ESC/Java is a static program checker for Java, powered by a detailed semantics engine and an automatic theorem prover. It performs modular checking and relies on the programmer to supply light-weight specifications. Houdini is a programming tool built on top of ESC/Java. By inferring many properties of the program, it can be useful as a program checker even in the absence of programmer-supplied specifications.

This talk gives an overview of Houdini and reports on some initial experience with it. (Joint work with Cormac Flanagan.)

22 Jan: Yorck Hunke Dependent Types

Yorck presented some papers on Dependent ML (DML), an extension of ML with a restricted form of dependent types where type checking remains decidable. Types in DML can depend on index objects drawn from a constraint domain, typically natural numbers, and type checking is reduced to constraint satisfaction over linear inequalities. Example DML programs include: array bound check elimination, dead code elimination, capturing invariants of datatypes such as red/black trees.
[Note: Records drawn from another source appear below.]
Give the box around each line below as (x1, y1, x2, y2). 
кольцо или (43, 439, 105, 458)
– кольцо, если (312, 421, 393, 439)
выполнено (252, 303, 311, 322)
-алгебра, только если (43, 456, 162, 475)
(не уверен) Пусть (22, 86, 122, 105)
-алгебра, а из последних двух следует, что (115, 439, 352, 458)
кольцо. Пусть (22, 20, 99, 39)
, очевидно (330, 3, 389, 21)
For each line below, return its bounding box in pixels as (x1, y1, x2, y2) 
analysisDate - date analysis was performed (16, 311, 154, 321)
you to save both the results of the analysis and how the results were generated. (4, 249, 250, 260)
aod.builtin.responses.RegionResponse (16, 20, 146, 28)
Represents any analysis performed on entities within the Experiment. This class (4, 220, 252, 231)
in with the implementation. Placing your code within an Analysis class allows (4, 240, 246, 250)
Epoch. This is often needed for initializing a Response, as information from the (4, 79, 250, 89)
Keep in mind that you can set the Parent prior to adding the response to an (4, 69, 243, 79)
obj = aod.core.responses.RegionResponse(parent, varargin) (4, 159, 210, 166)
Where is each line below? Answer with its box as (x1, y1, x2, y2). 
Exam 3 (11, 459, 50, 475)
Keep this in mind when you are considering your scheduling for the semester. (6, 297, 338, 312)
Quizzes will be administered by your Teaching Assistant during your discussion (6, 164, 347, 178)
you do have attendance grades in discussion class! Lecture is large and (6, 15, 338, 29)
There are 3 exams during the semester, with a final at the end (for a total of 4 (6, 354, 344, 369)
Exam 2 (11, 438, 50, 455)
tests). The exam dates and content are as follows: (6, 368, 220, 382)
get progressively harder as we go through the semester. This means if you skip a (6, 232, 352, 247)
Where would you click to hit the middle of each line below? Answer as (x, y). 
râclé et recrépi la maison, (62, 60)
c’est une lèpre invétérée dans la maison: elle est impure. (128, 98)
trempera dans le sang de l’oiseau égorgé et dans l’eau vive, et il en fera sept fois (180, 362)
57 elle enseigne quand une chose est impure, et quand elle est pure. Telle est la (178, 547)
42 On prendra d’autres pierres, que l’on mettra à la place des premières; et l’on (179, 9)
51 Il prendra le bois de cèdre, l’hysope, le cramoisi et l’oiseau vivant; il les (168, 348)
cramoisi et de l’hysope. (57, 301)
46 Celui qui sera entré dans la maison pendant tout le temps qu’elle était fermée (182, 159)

29 Jan: Kevin Backhouse The Circularity Test for Higher Order Attribute Grammars

Last term, Kevin did some work on the circularity test for traditional attribute grammars. He has found a clean way of specifying and proving the correctness of the algorithm. In today's talk, Kevin gave the group an overview of his proof. He then discussed how the result might be extended to higher order attribute grammars. Higher order AGs are more complicated than standard AGs, because there is no longer a clear distinction between attributes and trees. The circularity test for higher order AGs has to be conservative, because otherwise we cannot guarantee that it will terminate. This is still work in progress, but the group were able to give a lot of useful feedback. Hopefully we will eventually be able to extend the circularity test to cover Eric's IP model.
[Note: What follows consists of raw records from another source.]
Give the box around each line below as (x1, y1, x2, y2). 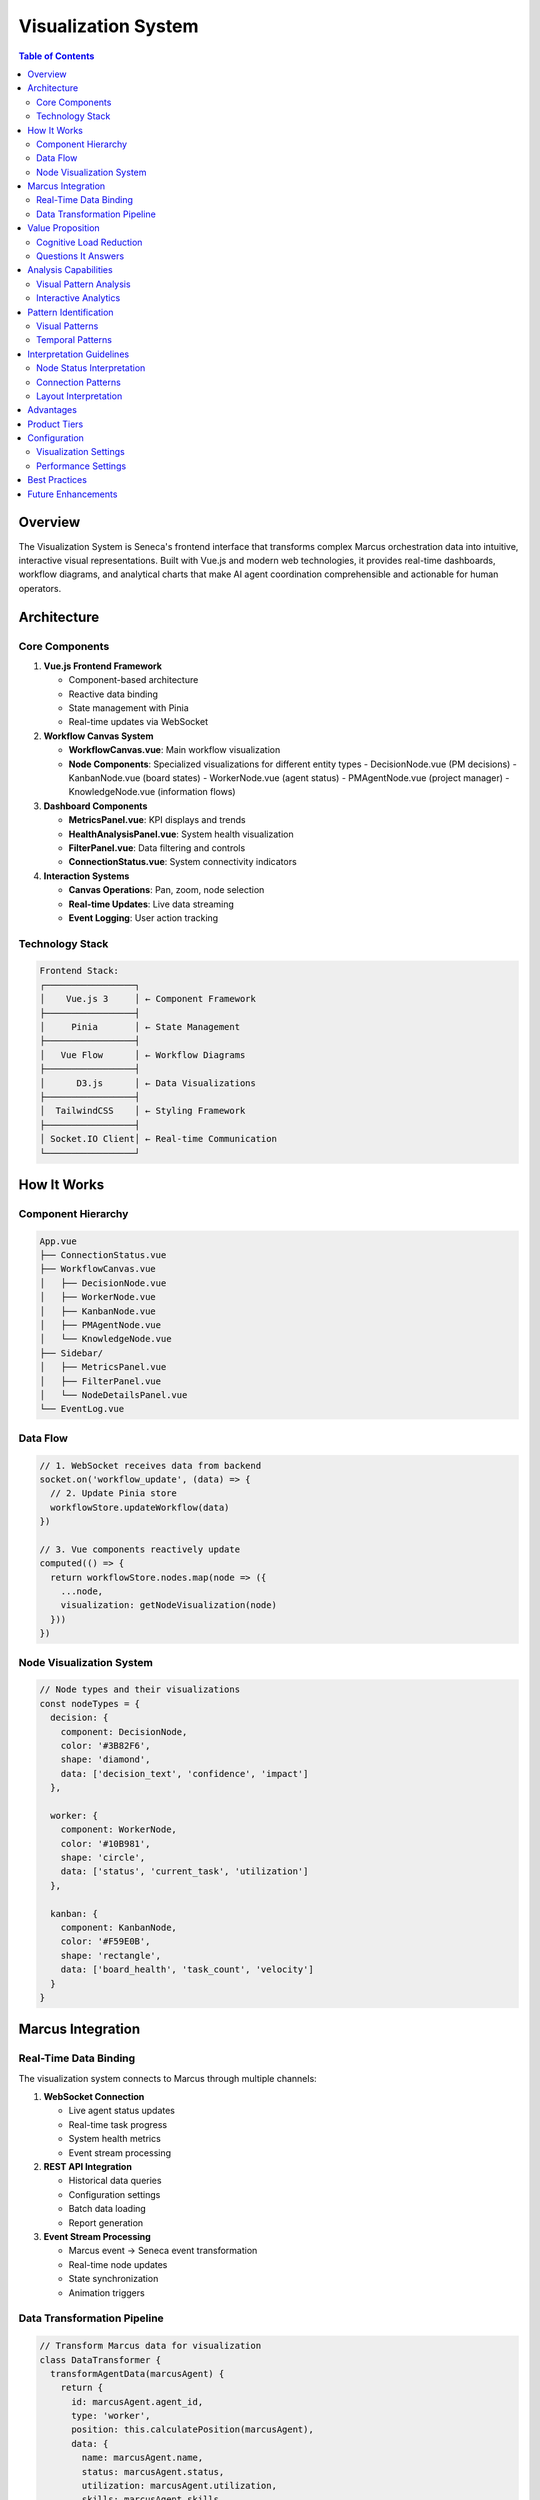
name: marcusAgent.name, (81, 2452, 204, 2464)
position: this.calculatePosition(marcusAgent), (71, 2424, 314, 2435)
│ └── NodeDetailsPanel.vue (39, 1390, 188, 1400)
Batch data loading (68, 2203, 147, 2215)
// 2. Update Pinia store (50, 1488, 177, 1499)
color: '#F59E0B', (60, 1936, 151, 1947)
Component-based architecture (68, 674, 199, 686)
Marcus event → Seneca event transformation (68, 2245, 258, 2257)
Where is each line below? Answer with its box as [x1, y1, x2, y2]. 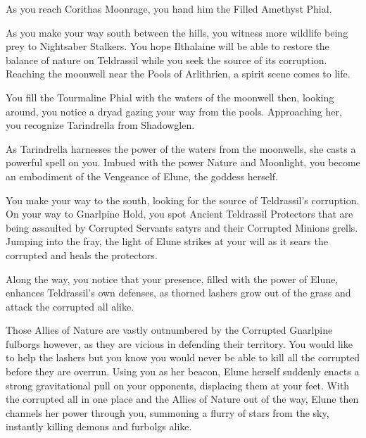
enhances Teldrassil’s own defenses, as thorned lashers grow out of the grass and [6, 285, 351, 300]
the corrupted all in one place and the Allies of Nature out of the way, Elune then [6, 392, 359, 406]
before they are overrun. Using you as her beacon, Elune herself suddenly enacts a [6, 364, 360, 379]
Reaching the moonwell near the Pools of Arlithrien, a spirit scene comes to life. [6, 66, 351, 81]
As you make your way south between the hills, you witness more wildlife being [6, 25, 348, 39]
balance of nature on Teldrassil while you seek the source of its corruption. [6, 52, 327, 67]
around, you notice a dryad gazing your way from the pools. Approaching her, [6, 104, 342, 118]
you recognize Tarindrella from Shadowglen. [6, 118, 195, 132]
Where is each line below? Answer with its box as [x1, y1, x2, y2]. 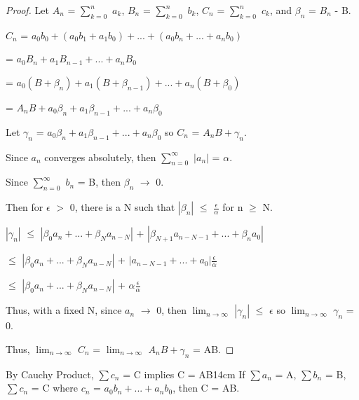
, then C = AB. [172, 380, 240, 395]
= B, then [77, 174, 121, 189]
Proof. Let [6, 3, 49, 17]
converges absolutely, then [44, 149, 156, 164]
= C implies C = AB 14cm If [123, 366, 245, 381]
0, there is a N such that [69, 200, 175, 214]
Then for [6, 200, 43, 214]
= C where [31, 380, 78, 395]
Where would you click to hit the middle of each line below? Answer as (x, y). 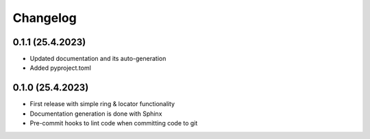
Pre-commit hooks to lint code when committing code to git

5 Feb: Research Group Intentional programming: an overview

The group discussed a draft of Oege's lecture for the British Computer Society, resulting in the final text shown here.

12 Feb: Ganesh Sittampalam Incremental Evaluation

Ganesh went through the results of some discussions between Jens-Peter Secher, Oege and himself on how the results of term rewriting could be reused after a small edit to the original term. The conclusions were that we should use a DAG representation to represent sharing not only within a particular term but also the entire rewrite sequence. Maintaining a pointer for each node of the DAG to the first rewrite that makes direct use of that node would allow reuse of at least initial chains of rewrites that were unaffected by the edit.

19 Feb: Research Group A formal model of R5

The group discussed a draft by Eric, Oege and Ganesh of a paper that describes in detail how the IP reduction engine (known as R5) can be modelled as a Haskell program. We identified two major problems with R5 that are solved by the model: copying of subtrees, and the precise meaning of rollback (for dealing with circular attribute dependencies).

26 Feb: David Lacey Binary Decision Diagrams

David showed how you can represent relations over finite domains as BDDs. This can be extended to non-finite domains by adding constraints over the BDD. This method is used in the extended model checker in David's rewrite system.

5 March: Oege de Moor Encoding rewriting transformations in higher-order attribute grammars

We described a general method of encoding a set of rewrite rules as attribution functions in a higher-order attribute grammar. The method is inspired by the Hoffmann-O'Donnell algorithm for matching a large set of patterns against a tree.

12 March: Eric Van Wyk Program analysis and transformation via model checking

Eric gave parts of his talk "Program analysis and transformation via model checking" and we discussed what examples where most interesting and the best methods for presenting them to an audience.